So you can imagine my surprise yesterday when I felt that irresistible pull towards the kitchen, saw my hands reach for flour, sugar and butter and started clicking through my favorite food blogs for some baking inspiration. I wanted something simple and homey and I immediately thought of the Busy Day Cake. However, I didn't have any whole milk on hand, and not even enough skim to make up the difference. I did have yogurt, and that started the wheels a-turning. I remembered a favorite yogurt cake and, with my fingers irresistibly reaching for the eggs and vanilla, decided that I needed to take my first step towards baking independence.

So I subbed in the yogurt for the milk, and since I was feeling outrageous, subbed in some demerera sugar for a quarter of the total amount of sugar called for. Ooooh, shocking, I know. Who knows what I'll do next.

Of course, I would love to be able to regale you with a magnificent success story of my delicious and highly improved cake. And, while the cake is actually quite good, an ideal afternoon tea accompaniment...I think I need a bit more work in the baking improv department. The coarse, cornmeal texture that I so loved in the original was nowhere to be found (could have something to do with me having to cream the butter and sugar by hand), though the flavors were still quite lovely.

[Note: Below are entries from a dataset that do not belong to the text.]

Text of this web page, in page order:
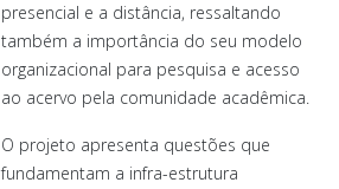
presencial e a distância, ressaltando
também a importância do seu modelo
organizacional para pesquisa e acesso
ao acervo pela comunidade acadêmica.
O projeto apresenta questões que
fundamentam a infra-estrutura
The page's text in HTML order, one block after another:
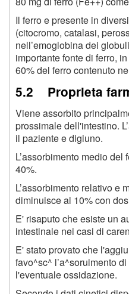
Il ferro e presente in
(citocromo, catalasi,
nell’emoglobina dei
importante fonte di ferro,
60% del ferro contenuto
5.2 Proprieta
Viene assorbito
prossimale dell'intestino.
il paziente e digiuno.
L’assorbimento medio
40%.
L’assorbimento relativo e
diminuisce al 10% con
E' risaputo che esiste un
intestinale nei casi di
E' stato provato che
favo^sc^ l’a^soruimento
l'eventuale ossidazione.
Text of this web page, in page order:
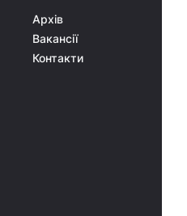
Архів
Вакансії
Контакти
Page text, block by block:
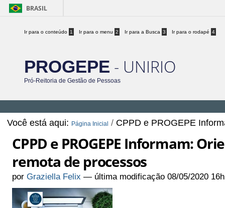
BRASIL
Ir para o conteúdo 1 Ir para o menu 2 Ir para a Busca 3 Ir para o rodapé 4
PROGEPE - UNIRIO
Pró-Reitoria de Gestão de Pessoas
Você está aqui: Página Inicial / CPPD e PROGEPE
CPPD e PROGEPE Informam:
remota de processos
porGraziella Felix — última modificação 08/05/2020
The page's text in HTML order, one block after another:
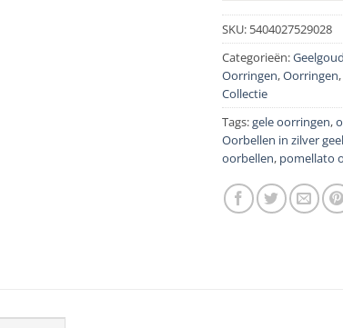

Perhaps a cozy sitdown with Harold McGee's treatise is in order, accompanied, of course, by a piece of cake and a cup of tea.

Saturday, June 20, 2009

The people at home

Well, I'll be.

Somehow, I find myself with just a week and a half left before I fly back to the States. I'm not quite sure how that happened, but I will say that this is the first time in my life that I've felt almost ready to go home. You see, I miss my family, friends and boyfriend rather desperately.

I've never been the type to get homesick. People always ask me that question, since I've been lucky enough to have multiple experiences in foreign countries for months at a time, but the truth is, I'm quite happy traveling and living other places. Granted, I've never been gone for more than 4 months at a time, so that feeling would probably change if my stays were longer, but as it stands, I'm happy as a clam when abroad.

Except for one little thing: the people at home.

I wish that there was a way that I could just transport everyone here, so that I could still go to my favorite marchés, but share them with everyone. I mean, who wants to leave a place where you have weekly markets filled with fraises des bois, live animals and gorgeous produce pulled out of the ground the day before?

And, of course, that's just the tip of the iceberg of good things here. I'm not even going to get started on the cheese shops or Hervé's wine selection (our wine guru based in Honfleur). There are no words.

I hope to spend a few days in Paris before my flight to pick up some last minutes gifts (aka chocolate) and a bit of wandering, as well as a final stop at Rose Bakery (sigh...). I'm planning to pick up some macarons from Pierre Hermé to get me through the flight--let's hope they don't get too crushed on their way through security.

I'll try to post again before I head out, but the way my schedule's been going, I make no promises. However, I can promise MANY more recipes come July.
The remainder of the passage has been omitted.